Weeks’s process is both experiential and experimental in his relationship with nature. His works are composed of sonic, visual, kinetic, and situational phenomena to construct these environments. He uses everyday objects whose shape can be distorted, such as a plastic drop cloth and mylar sheets, using air and light to see how they animate within time and space.
While Weeks was earning a bachelor’s degree from The New England Conservatory of Music in the early ’90s, he took a few years to re-examine his life.
According to his biography in the Maryland State Arts Council website, Weeks began working with infants in 1990. He quickly learned that while tending to this group of young children, it was best “to provide them with a sensory-rich environment.”
Later on, this same environment arose in his creative work.
Gladden describes Weeks’s work as, “composed choreographies that oscillate between moments of chaos and control” that are meant to persuade the audience to embrace the “precarious nature of existence,” as well as solitude.
Weeks realized while working with infants during his college years the extent to which solitude generates his artistic process. In his biography he said, “the consumption of the work prefers a solitary experience…or perhaps the work is simply company” as the community navigates creating art in isolation.
Overall, his video does not attempt to mislead the viewers as some kind of escape from the world.
“I’ve cultivated a conviction that my work needs to be…’more’ than just a screen experience, for various reasons, not the least of which is how everyone is living in a screen, especially children, and so my promoting a fuller spatial and sensorial experience borders on my work being a strange [Public Service Announcement]. However, there’s an opportunity for me to reconsider my practice, not only as it relates to screens, but overall how it engages with an audience, and vice versa. I think ‘an experience’ is still important to me, but the manner in which time is used — how one spends their time within a work can be explored further,” Weeks said.
While the video includes many of Weeks’ personal conventions of materials and phenomenological practices, he also introduces and explores the experience of camera work as an additional element to reframe the experience for contemporary audiences.
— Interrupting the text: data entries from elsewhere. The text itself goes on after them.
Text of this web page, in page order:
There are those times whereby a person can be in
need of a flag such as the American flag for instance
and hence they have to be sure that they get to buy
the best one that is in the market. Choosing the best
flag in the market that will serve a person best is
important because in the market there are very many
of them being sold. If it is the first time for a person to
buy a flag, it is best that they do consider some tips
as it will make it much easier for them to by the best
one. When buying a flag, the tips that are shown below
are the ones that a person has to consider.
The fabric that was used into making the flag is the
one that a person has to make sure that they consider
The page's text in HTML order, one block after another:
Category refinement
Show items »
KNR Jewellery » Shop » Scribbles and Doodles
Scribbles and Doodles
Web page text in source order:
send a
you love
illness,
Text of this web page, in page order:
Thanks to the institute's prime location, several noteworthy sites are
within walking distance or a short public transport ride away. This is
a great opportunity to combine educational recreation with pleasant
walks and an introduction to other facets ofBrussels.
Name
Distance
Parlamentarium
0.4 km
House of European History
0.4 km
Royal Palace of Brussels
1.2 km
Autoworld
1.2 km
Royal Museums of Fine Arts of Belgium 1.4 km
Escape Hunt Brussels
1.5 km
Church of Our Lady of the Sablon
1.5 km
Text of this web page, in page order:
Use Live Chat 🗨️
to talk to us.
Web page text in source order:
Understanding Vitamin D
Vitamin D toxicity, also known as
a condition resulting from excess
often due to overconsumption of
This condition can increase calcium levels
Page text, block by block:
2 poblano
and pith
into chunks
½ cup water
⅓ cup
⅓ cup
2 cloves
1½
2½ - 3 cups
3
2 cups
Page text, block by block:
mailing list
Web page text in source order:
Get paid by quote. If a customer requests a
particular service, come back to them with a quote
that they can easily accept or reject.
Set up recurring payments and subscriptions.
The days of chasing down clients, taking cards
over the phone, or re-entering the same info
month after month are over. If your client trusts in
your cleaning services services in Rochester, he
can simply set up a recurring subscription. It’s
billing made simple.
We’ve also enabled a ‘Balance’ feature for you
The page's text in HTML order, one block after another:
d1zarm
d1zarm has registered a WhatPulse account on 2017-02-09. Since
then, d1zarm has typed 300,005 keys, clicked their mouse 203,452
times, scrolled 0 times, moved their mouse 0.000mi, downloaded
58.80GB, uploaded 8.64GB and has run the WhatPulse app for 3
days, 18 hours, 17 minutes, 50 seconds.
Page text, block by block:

“In our current [COVID-19] dominated reality, this is a challenging idea to explore. It brings up many questions about the nature of reality and the ways in which we are experiencing it at this moment in time,” Gladden said.
Instead, the embedded “metaphors and subtle codes that question our [current life]” can be navigated through screens, windows, and exposure for a deep longing for what is real, according to Gladden.
“It’s difficult to deny the importance of self-knowledge, and when it comes painfully it often takes time to see it as something resembling growth. This project was yet another opportunity for me to push into things that I am not comfortable with, to attempt to get at some of the things that I’ve not been able to get at, yet,” Weeks said.
“The Realest” exhibit video and the accompanying essay will be available on the Kohl Gallery website until Oct. 10.